Reverse Mortgages for Seniors
November 11, 2009
If you or your parents have lived in your home for many years and have built up a lot of equity in the property you may have heard about or considered a reverse mortgage as a potential source of income during retirement. There seems to be a wide divide in opinions on whether reverse mortgages are a wise way to leverage equity in a home or a detrimental financial move for living out the golden years.
According to financial advisor Paul Escobar of U.S. Wealth Management, when it comes to reverse mortgages, “Seniors and their advisors should consider them, especially when their sole income and asset is their house.”Â Today we’ll take a look at how a reverse mortgage works and the benefits they have to offer retirees and seniors.
What is a Reverse Mortgage
A reverse mortgage is the direct opposite of a traditional mortgage because the mortgage lender makes monthly payments to the homeowner. A reverse mortgage is an option available to homeowners that are 62-years of age or older that own a primary residence free and clear of any mortgages or liens. The home also has to have a sufficient amount of equity-what is deemed as sufficient varies by the lender.
There may be other requirements from the lender but credit does not play a role in the qualification process. When homeowners qualify, the mortgage payments can be taken as a lump sum or in monthly installments. Since the amount of the reverse mortgage is based on the amount of equity, interest rate and the borrower’s age, the amount of the mortgage can vary.
Reverse Mortgage Benefits
While all reverse mortgage holders have their own reasons, there are some popular reasons that seniors opt for a reverse mortgage. Jason Roberts of Frost Lending Group points out that the fees for a reverse mortgage are similar to a conventional loan and the interest rates for reverse mortgages are generally lower. He’s helped a range of clients with reverse mortgages-some couldn’t pay for their basic needs, while others had a decent amount of savings but wanted to eliminate their mortgage payment.
Increased cost of living, rising healthcare costs and a decreasing income do not necessarily work in harmony, but is the situation that leads many retirees to a reverse mortgage. Rather than forcing retirees to choose between paying their living expenses and paying for medicine and healthcare, the extra money that reverse mortgage provide allow seniors to pay for all of their needs – medical and daily living.
Some retirees use the money from reverse mortgages to make necessary modifications to their home. It may be widening doorways to accommodate the use of a walker or wheelchair or building a ramp to get up and down the stairs. Reverse mortgage payments can cover these costs.

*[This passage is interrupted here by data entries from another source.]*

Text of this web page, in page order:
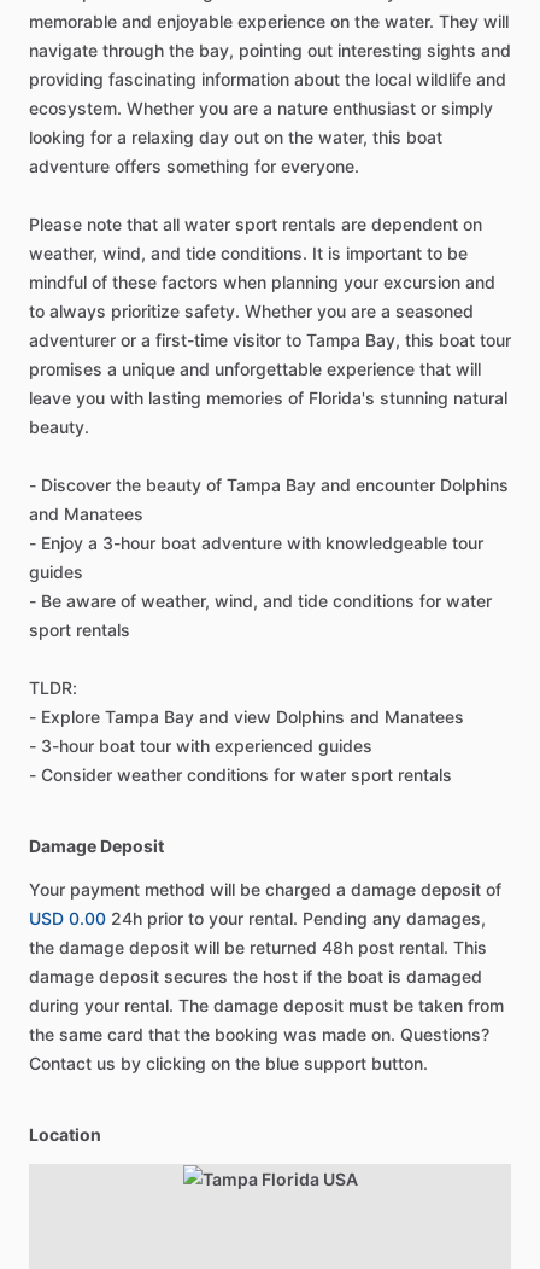
memorable and enjoyable experience on the water. They will
navigate through the bay, pointing out interesting sights and
providing fascinating information about the local wildlife and
ecosystem. Whether you are a nature enthusiast or simply
looking for a relaxing day out on the water, this boat
adventure offers something for everyone.
Please note that all water sport rentals are dependent on
weather, wind, and tide conditions. It is important to be
mindful of these factors when planning your excursion and
to always prioritize safety. Whether you are a seasoned
adventurer or a first-time visitor to Tampa Bay, this boat tour
promises a unique and unforgettable experience that will
leave you with lasting memories of Florida's stunning natural
beauty.
- Discover the beauty of Tampa Bay and encounter Dolphins
and Manatees
- Enjoy a 3-hour boat adventure with knowledgeable tour
guides
- Be aware of weather, wind, and tide conditions for water
sport rentals
TLDR:
- Explore Tampa Bay and view Dolphins and Manatees
- 3-hour boat tour with experienced guides
- Consider weather conditions for water sport rentals
Damage Deposit
Your payment method will be charged a damage deposit of
USD 0.00 24h prior to your rental. Pending any damages,
the damage deposit will be returned 48h post rental. This
damage deposit secures the host if the boat is damaged
during your rental. The damage deposit must be taken from
the same card that the booking was made on. Questions?
Contact us by clicking on the blue support button.
Location
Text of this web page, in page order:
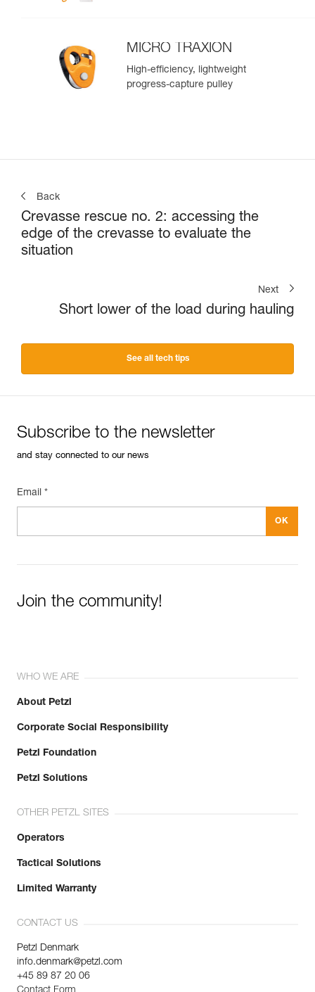
MICRO TRAXION
High-efficiency, lightweight
progress-capture pulley
Back
Crevasse rescue no. 2: accessing the
edge of the crevasse to evaluate the
situation
Next
Short lower of the load during hauling
See all tech tips
Subscribe to the newsletter
and stay connected to our news
Email *
Join the community!
WHO WE ARE
About Petzl
Corporate Social Responsibility
Petzl Foundation
Petzl Solutions
OTHER PETZL SITES
Operators
Tactical Solutions
Limited Warranty
CONTACT US
Petzl Denmark
info.denmark@petzl.com
+45 89 87 20 06
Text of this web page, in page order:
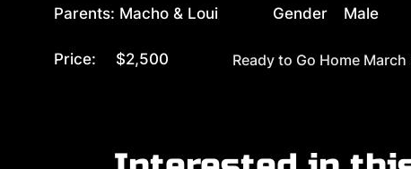
Parents: Macho & Loui Gender Male
Price: $2,500 Ready to Go Home
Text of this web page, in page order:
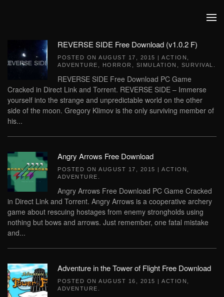
REVERSE SIDE Free Download (v1.0.2 F)
POSTED ON AUGUST 17, 2015 | ACTION
ADVENTURE
HORROR SIMULATION SURVIVAL
REVERSE SIDE Free Download PC Game
Cracked in Direct Link and Torrent. REVERSE SIDE – Immerse
yourself into the strange and unpredictable world on the other
side of the moon. Gregory Klimov is the only surviving member of
his...
Angry Arrows Free Download
POSTED ON AUGUST 17, 2015 | ACTION
ADVENTURE
Angry Arrows Free Download PC Game Cracked
in Direct Link and Torrent. Angry Arrows is a cooperative archery
game about rescuing hostages from enemy strongholds using
nothing but bows and arrows. Just remember, one fatal mistake
and...
Adventure in the Tower of Flight Free Download
POSTED ON AUGUST 16, 2015 | ACTION
ADVENTURE
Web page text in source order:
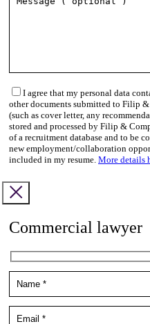
I agree that my personal data
other documents submitted to Filip
(such as cover letter, any
stored and processed by Filip &
of a recruitment database and to be
new employment/collaboration
included in my resume. More details
Commercial lawyer
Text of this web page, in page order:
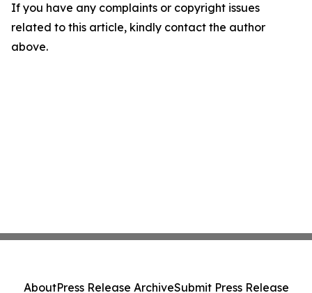
If you have any complaints or copyright issues
related to this article, kindly contact the author
above.
AboutPress Release ArchiveSubmit Press Release
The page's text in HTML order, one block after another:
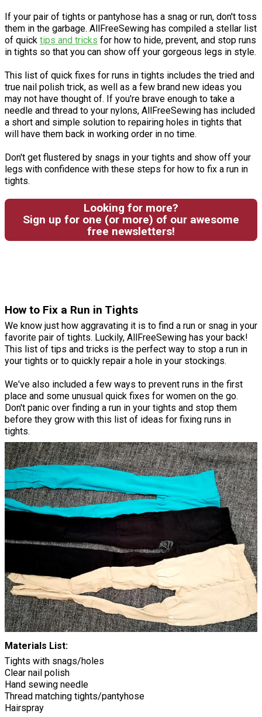
If your pair of tights or pantyhose has a snag or run, don't toss
them in the garbage. AllFreeSewing has compiled a stellar list
of quick tips and tricks for how to hide, prevent, and stop runs
in tights so that you can show off your gorgeous legs in style.
This list of quick fixes for runs in tights includes the tried and
true nail polish trick, as well as a few brand new ideas you
may not have thought of. If you're brave enough to take a
needle and thread to your nylons, AllFreeSewing has included
a short and simple solution to repairing holes in tights that
will have them back in working order in no time.
Don't get flustered by snags in your tights and show off your
legs with confidence with these steps for how to fix a run in
tights.
Looking for more?
Sign up for one (or more) of our awesome
free newsletters!
How to Fix a Run in Tights
We know just how aggravating it is to find a run or snag in your
favorite pair of tights. Luckily, AllFreeSewing has your back!
This list of tips and tricks is the perfect way to stop a run in
your tights or to quickly repair a hole in your stockings.
We've also included a few ways to prevent runs in the first
place and some unusual quick fixes for women on the go.
Don't panic over finding a run in your tights and stop them
before they grow with this list of ideas for fixing runs in
tights.
Materials List:
Tights with snags/holes
Clear nail polish
Hand sewing needle
Thread matching tights/pantyhose
Hairspray
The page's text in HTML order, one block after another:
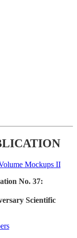
No. 37:
Scientific

With more time to travel and participate in leisurely activities, money from a reverse mortgage can provide extra spending money. It pays for trips, vacations or activities such as golf and days at the spa. It is an added bonus that allows them to enjoy some of the luxuries in life.
Go Debt Free
With another source of income for normal living expenses, many retirees use reverse mortgages to reduce or deplete debt. Without debt, the reverse mortgage money becomes additional cash flow that can be applied to other expenses.
After a discussion in her own mind and with her daughters, 77-year-old Francine Trevins opted for a reverse mortgage on her Manhattan loft. Francine says she has a wonderful life now because she is relieved of the “burden of a mortgage.”Â Her only concern is outliving the mortgage amount.
When it’s Right
Whether a reverse mortgage is right is different for each person. Talk with your financial advisor, tax consultant and estate attorney to go over the specifics of your situation. Don’t make a decision on what someone else has done because situation-specific reasons why reverse mortgages work or not vary too much.
Some of the questions you want to answer:
- Is there family you want to leave the home to?
- Do you have sufficient income to live out your retirement years?
- What plans do you have for retirement? Continue to work part-time? Travel?
- How old are you?
- Is there equity in the home? Is your home paid off?
- Do you have other sources of income?
Reverse Mortgage Dangers
Even the experts agree that there are drawbacks to reverse mortgages in some situations. In this article on reverse mortgage disadvantages we take a look at the potential dangers of reverse mortgages and what to look out for.
You can also check out a report by Quicken Loans, a branch of Intuit (the companies that creates the software products TurboTax, Quicken, and QuickBooks), that goes into much more depth about reverse mortgages.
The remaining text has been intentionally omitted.